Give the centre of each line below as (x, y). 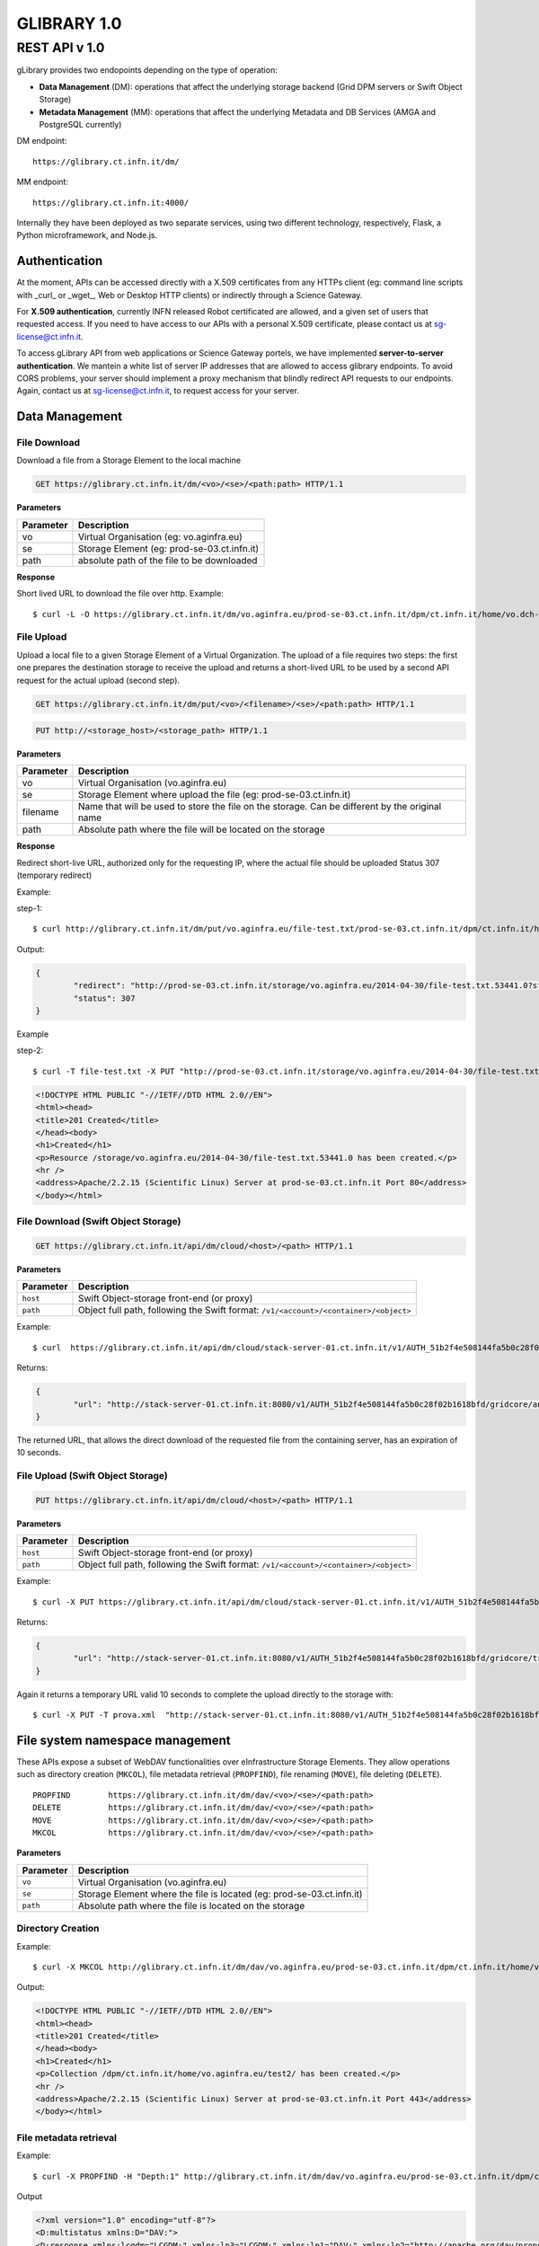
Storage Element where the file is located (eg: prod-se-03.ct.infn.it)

* * *

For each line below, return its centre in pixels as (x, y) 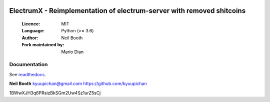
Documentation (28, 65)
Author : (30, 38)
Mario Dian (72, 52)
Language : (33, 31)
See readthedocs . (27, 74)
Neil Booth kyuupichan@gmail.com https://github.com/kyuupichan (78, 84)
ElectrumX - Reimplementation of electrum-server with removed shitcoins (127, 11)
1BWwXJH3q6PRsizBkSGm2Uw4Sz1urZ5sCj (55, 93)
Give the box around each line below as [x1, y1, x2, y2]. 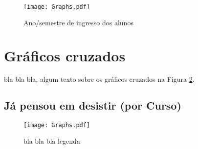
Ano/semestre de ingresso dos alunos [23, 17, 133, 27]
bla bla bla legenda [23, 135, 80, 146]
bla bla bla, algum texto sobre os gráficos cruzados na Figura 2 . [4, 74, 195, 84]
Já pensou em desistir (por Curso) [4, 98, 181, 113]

* * *

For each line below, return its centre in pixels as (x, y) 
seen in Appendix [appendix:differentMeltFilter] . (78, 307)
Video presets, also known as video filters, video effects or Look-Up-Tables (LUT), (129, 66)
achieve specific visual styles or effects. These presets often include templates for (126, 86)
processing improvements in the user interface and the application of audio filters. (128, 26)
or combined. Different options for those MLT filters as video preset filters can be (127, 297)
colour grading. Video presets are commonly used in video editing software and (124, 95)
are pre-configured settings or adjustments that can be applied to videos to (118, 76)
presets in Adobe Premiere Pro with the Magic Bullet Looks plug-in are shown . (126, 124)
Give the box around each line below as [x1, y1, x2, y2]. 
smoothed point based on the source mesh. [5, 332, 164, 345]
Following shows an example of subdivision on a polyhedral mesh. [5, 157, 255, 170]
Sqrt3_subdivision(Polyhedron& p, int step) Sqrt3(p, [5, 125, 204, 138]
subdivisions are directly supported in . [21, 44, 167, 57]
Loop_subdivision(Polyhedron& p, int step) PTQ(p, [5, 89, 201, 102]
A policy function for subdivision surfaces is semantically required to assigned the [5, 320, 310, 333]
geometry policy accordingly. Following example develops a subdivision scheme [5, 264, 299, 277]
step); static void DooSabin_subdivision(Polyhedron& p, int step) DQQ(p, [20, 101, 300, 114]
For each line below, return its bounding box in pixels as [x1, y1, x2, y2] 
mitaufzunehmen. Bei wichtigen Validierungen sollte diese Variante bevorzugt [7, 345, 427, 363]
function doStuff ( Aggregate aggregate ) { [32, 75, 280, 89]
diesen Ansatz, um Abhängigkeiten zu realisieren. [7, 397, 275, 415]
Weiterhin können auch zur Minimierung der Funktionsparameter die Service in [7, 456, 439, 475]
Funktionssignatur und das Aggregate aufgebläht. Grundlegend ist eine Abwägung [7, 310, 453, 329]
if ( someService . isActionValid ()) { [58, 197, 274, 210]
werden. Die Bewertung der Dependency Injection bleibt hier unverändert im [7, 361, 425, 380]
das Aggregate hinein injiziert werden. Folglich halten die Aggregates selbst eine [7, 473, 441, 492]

- What is needed -
Please reproduce, exactly as they appear above, the lines from the line containing "bla bla bla legenda [23, 135, 80, 146]" up to and including the line containing "Já pensou em".

- Final answer -
bla bla bla legenda [23, 135, 80, 146]
bla bla bla, algum texto sobre os gráficos cruzados na Figura 2 . [4, 74, 195, 84]
Já pensou em desistir (por Curso) [4, 98, 181, 113]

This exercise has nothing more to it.